EXERCISE PROMPT:
In the answer, give the entries below exactly, from the first line through the line with "колодца. Ваш участок", with every picture omitted.

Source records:
==============================
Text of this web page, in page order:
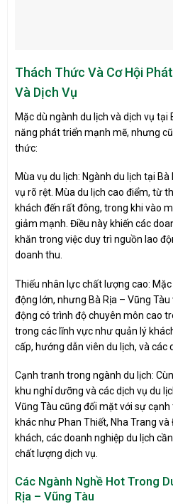
Thách Thức Và Cơ Hội
Và Dịch Vụ
Mặc dù ngành du lịch và dịch vụ tại
năng phát triển mạnh mẽ, nhưng
thức:
Mùa vụ du lịch: Ngành du lịch tại
vụ rõ rệt. Mùa du lịch cao điểm, từ
khách đến rất đông, trong khi vào
giảm mạnh. Điều này khiến các
khăn trong việc duy trì nguồn lao
doanh thu.
Thiếu nhân lực chất lượng cao:
động lớn, nhưng Bà Rịa – Vũng
động có trình độ chuyên môn cao
trong các lĩnh vực như quản lý
cấp, hướng dẫn viên du lịch, và các
Cạnh tranh trong ngành du lịch:
khu nghỉ dưỡng và các dịch vụ du
Vũng Tàu cũng đối mặt với sự
khác như Phan Thiết, Nha Trang
khách, các doanh nghiệp du lịch
chất lượng dịch vụ.
Các Ngành Nghề Hot Trong
Rịa – Vũng Tàu
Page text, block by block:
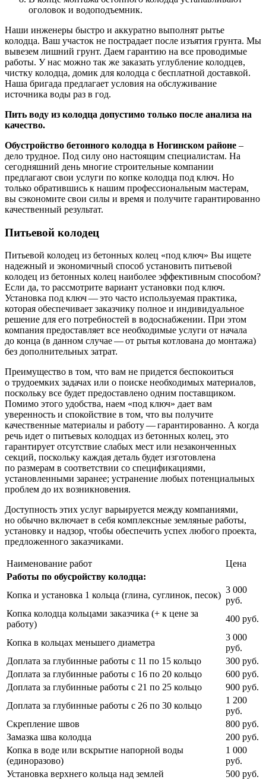
оголовок и водоподъемник.
Наши инженеры быстро и аккуратно выполнят рытье
колодца. Ваш участок не пострадает после изъятия грунта. Мы
вывезем лишний грунт. Даем гарантию на все проводимые
работы. У нас можно так же заказать углубление колодцев,
чистку колодца, домик для колодца с бесплатной доставкой.
Наша бригада предлагает условия на обслуживание
источника воды раз в год.
Пить воду из колодца допустимо только после анализа на
качество.
Обустройство бетонного колодца в Ногинском районе –
дело трудное. Под силу оно настоящим специалистам. На
сегодняшний день многие строительные компании
предлагают свои услуги по копке колодца под ключ. Но
только обратившись к нашим профессиональным мастерам,
вы сэкономите свои силы и время и получите гарантированно
качественный результат.
Питьевой колодец
Питьевой колодец из бетонных колец «под ключ» Вы ищете
надежный и экономичный способ установить питьевой
колодец из бетонных колец наиболее эффективным способом?
Если да, то рассмотрите вариант установки под ключ.
Установка под ключ — это часто используемая практика,
которая обеспечивает заказчику полное и индивидуальное
решение для его потребностей в водоснабжении. При этом
компания предоставляет все необходимые услуги от начала
до конца (в данном случае — от рытья котлована до монтажа)
без дополнительных затрат.
Преимущество в том, что вам не придется беспокоиться
о трудоемких задачах или о поиске необходимых материалов,
поскольку все будет предоставлено одним поставщиком.
Помимо этого удобства, наем «под ключ» дает вам
уверенность и спокойствие в том, что вы получите
качественные материалы и работу — гарантированно. А когда
речь идет о питьевых колодцах из бетонных колец, это
гарантирует отсутствие слабых мест или незаконченных
секций, поскольку каждая деталь будет изготовлена
по размерам в соответствии со спецификациями,
установленными заранее; устранение любых потенциальных
проблем до их возникновения.
Доступность этих услуг варьируется между компаниями,
но обычно включает в себя комплексные земляные работы,
установку и надзор, чтобы обеспечить успех любого проекта,
предложенного заказчиками.
Наименование работ
Цена
Работы по обусройству колодца:
Копка и установка 1 кольца (глина, суглинок, песок)
3 000
руб.
Копка колодца кольцами заказчика (+ к цене за
работу)
400 руб.
Копка в кольцах меньшего диаметра
3 000
руб.
Доплата за глубинные работы с 11 по 15 кольцо
300 руб.
Доплата за глубинные работы с 16 по 20 кольцо
600 руб.
Доплата за глубинные работы с 21 по 25 кольцо
900 руб.
Доплата за глубинные работы с 26 по 30 кольцо
1 200
руб.
Скрепление швов
800 руб.
Замазка шва колодца
200 руб.
Копка в воде или вскрытие напорной воды
(единоразово)
1 000
руб.
Установка верхнего кольца над землей
500 руб.
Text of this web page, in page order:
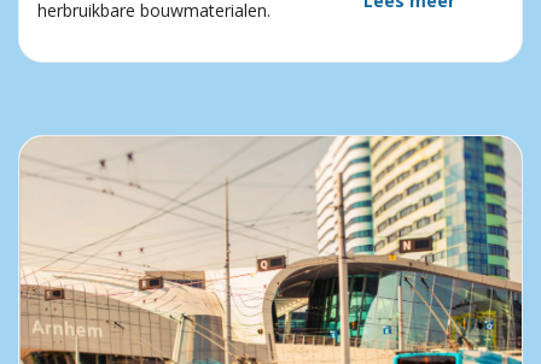
herbruikbare bouwmaterialen.
==============================
TASK RESULT:
Text of this web page, in page order:
Thách Thức Và Cơ Hội
Và Dịch Vụ
Mặc dù ngành du lịch và dịch vụ tại
năng phát triển mạnh mẽ, nhưng
thức:
Mùa vụ du lịch: Ngành du lịch tại
vụ rõ rệt. Mùa du lịch cao điểm, từ
khách đến rất đông, trong khi vào
giảm mạnh. Điều này khiến các
khăn trong việc duy trì nguồn lao
doanh thu.
Thiếu nhân lực chất lượng cao:
động lớn, nhưng Bà Rịa – Vũng
động có trình độ chuyên môn cao
trong các lĩnh vực như quản lý
cấp, hướng dẫn viên du lịch, và các
Cạnh tranh trong ngành du lịch:
khu nghỉ dưỡng và các dịch vụ du
Vũng Tàu cũng đối mặt với sự
khác như Phan Thiết, Nha Trang
khách, các doanh nghiệp du lịch
chất lượng dịch vụ.
Các Ngành Nghề Hot Trong
Rịa – Vũng Tàu
Page text, block by block:
оголовок и водоподъемник.
Наши инженеры быстро и аккуратно выполнят рытье
колодца. Ваш участок не пострадает после изъятия грунта. Мы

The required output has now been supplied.